Given the continued state of the country’s finances its little wonder why accountants will continue to be in high demand. Accountants “are expected to experience much faster than average employment growth from 2008-2018. Job opportunities should be favorable, and accountants who have a professional certification, should have the best prospects. Accountants “need at least a bachelor's degree in accounting or a related field. Many accountants choose to obtain certification to help advance their careers, such as becoming a Certified Public Accountant.”
Allied healthcare fields include radiology technicians, sonographers, laboratory technicians, etc. Most training programs “lead to a certificate, an associate degree, or a bachelor's degree. An associate degree is the most prevalent form of educational attainment among technologists and technicians. Programs range from 9 to 24 months leading to a certificate, diploma, or associate’s degree, and job opportunities are best for those who are certified and willing to relocate.”
As time goes on businesses depend even more on their computer systems and as such, they need IT professionals to set up and manage these systems. According to the BLS, there is an 18 percent job growth expected over the next decade. “A bachelor's degree in a computer-related field is usually required for management positions, although employers often prefer a graduate degree, especially an MBA with technology as a core component. Common majors for undergraduate degrees are computer science, information science, or management information systems.” There are secondary programs designed to increase the interest of minorities and underrepresented ethnic groups to choose profession in the technology field.
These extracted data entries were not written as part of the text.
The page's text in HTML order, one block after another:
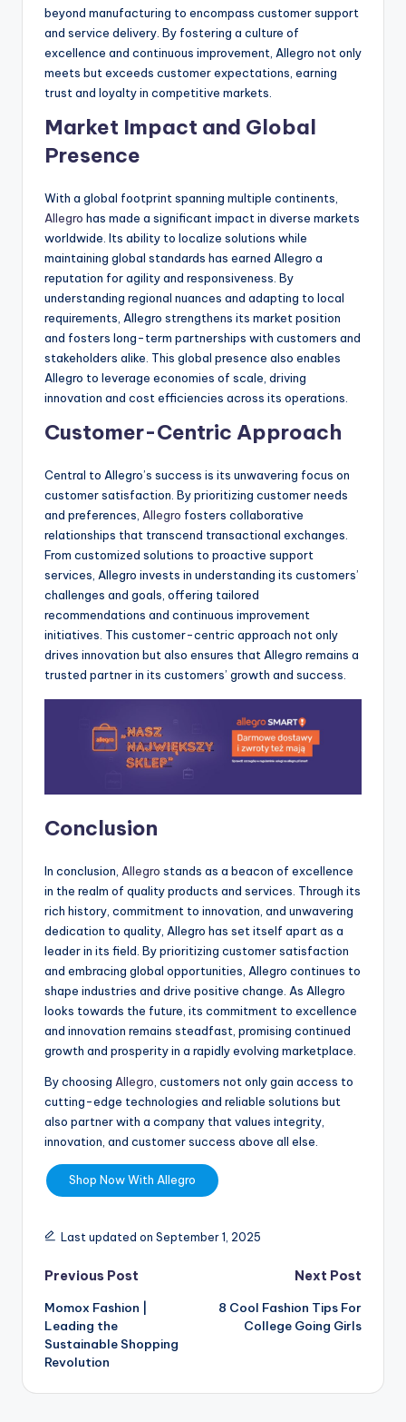
beyond manufacturing to encompass customer support
and service delivery. By fostering a culture of
excellence and continuous improvement, Allegro not only
meets but exceeds customer expectations, earning
trust and loyalty in competitive markets.
Market Impact and Global
Presence
With a global footprint spanning multiple continents,
Allegro has made a significant impact in diverse markets
worldwide. Its ability to localize solutions while
maintaining global standards has earned Allegro a
reputation for agility and responsiveness. By
understanding regional nuances and adapting to local
requirements, Allegro strengthens its market position
and fosters long-term partnerships with customers and
stakeholders alike. This global presence also enables
Allegro to leverage economies of scale, driving
innovation and cost efficiencies across its operations.
Customer-Centric Approach
Central to Allegro’s success is its unwavering focus on
customer satisfaction. By prioritizing customer needs
and preferences, Allegro fosters collaborative
relationships that transcend transactional exchanges.
From customized solutions to proactive support
services, Allegro invests in understanding its customers’
challenges and goals, offering tailored
recommendations and continuous improvement
initiatives. This customer-centric approach not only
drives innovation but also ensures that Allegro remains a
trusted partner in its customers’ growth and success.
Conclusion
In conclusion, Allegro stands as a beacon of excellence
in the realm of quality products and services. Through its
rich history, commitment to innovation, and unwavering
dedication to quality, Allegro has set itself apart as a
leader in its field. By prioritizing customer satisfaction
and embracing global opportunities, Allegro continues to
shape industries and drive positive change. As Allegro
looks towards the future, its commitment to excellence
and innovation remains steadfast, promising continued
growth and prosperity in a rapidly evolving marketplace.
By choosing Allegro , customers not only gain access to
cutting-edge technologies and reliable solutions but
also partner with a company that values integrity,
innovation, and customer success above all else.
Shop Now With Allegro
Last updated on September 1, 2025
Previous Post
Momox Fashion |
Leading the
Sustainable Shopping
Revolution
Next Post
8 Cool Fashion Tips For
College Going Girls
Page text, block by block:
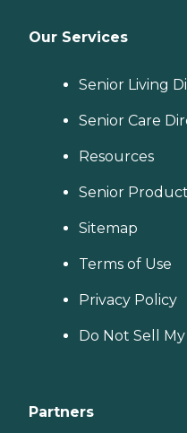
Our Services
Senior Living
Senior Care
Resources
Senior
Sitemap
Terms of Use
Privacy Policy
Do Not Sell
Partners
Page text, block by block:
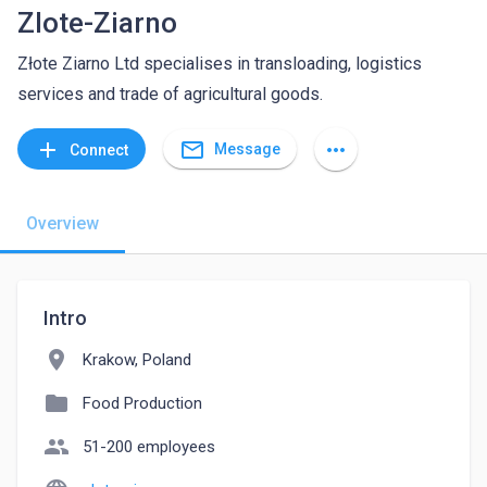
Zlote-Ziarno
Złote Ziarno Ltd specialises in transloading, logistics
services and trade of agricultural goods.
add Connect mail_outline Message more_horiz
Overview
Intro
location_on Krakow, Poland
folder Food Production
people 51-200 employees
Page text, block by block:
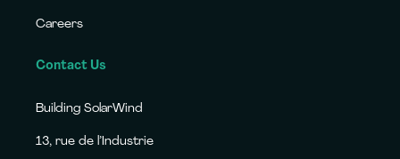
Careers
Contact Us
Building SolarWind
13, rue de l’Industrie
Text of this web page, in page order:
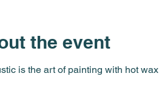
the event
is the art of painting with hot wax
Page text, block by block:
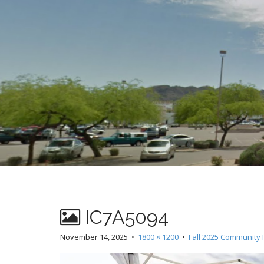
IC7A5094
November 14, 2025 • 1800 × 1200 • Fall 2025 Community
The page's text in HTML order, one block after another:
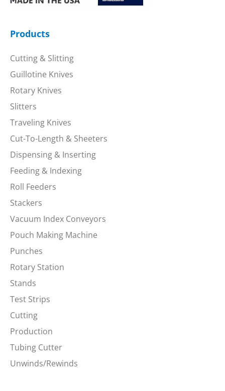
Products
Cutting & Slitting
Guillotine Knives
Rotary Knives
Slitters
Traveling Knives
Cut-To-Length & Sheeters
Dispensing & Inserting
Feeding & Indexing
Roll Feeders
Stackers
Vacuum Index Conveyors
Pouch Making Machine
Punches
Rotary Station
Stands
Test Strips
Cutting
Production
Tubing Cutter
Unwinds/Rewinds

In the past, paralegals primarily assisted attorneys in preparing documents. However moving forward more companies use paralegals to do much of the work that attorneys did previously. With a projected growth rate of about 28 percent over the 10 years, becoming a paralegal has exceptional opportunities. “There are several ways to become a paralegal. The most common is through a community college paralegal program that leads to an associate degree. Another common method of entry, mainly for those who already have a college degree, is earning a certificate in paralegal studies. A small number of schools offer bachelors’ and masters’ degrees in paralegal studies.”
Any education in science, technology, engineering, and mathematics (STEM) fields will offer a wealth of opportunities in the next 10 years, according to the BLS. In 2005, a BLS survey found, “As a group, STEM workers earned about 70 percent more than the national average, and employment of mathematicians is expected to grow much faster than average, by about 22 percent. A Ph.D. degree in mathematics is usually the minimum educational requirement for prospective mathematicians, except in the Federal Government.”
All of these degree paths welcome minorities, and ethnic groups or minorities often dominate in the case of STEM jobs. Due to a lack of qualified applicants at home, companies currently hire people from all over the world to fill these critical jobs. The key to success in all of these jobs is a good education, and with a little bit of foresight and planning, minority students can be ahead of the hiring curve.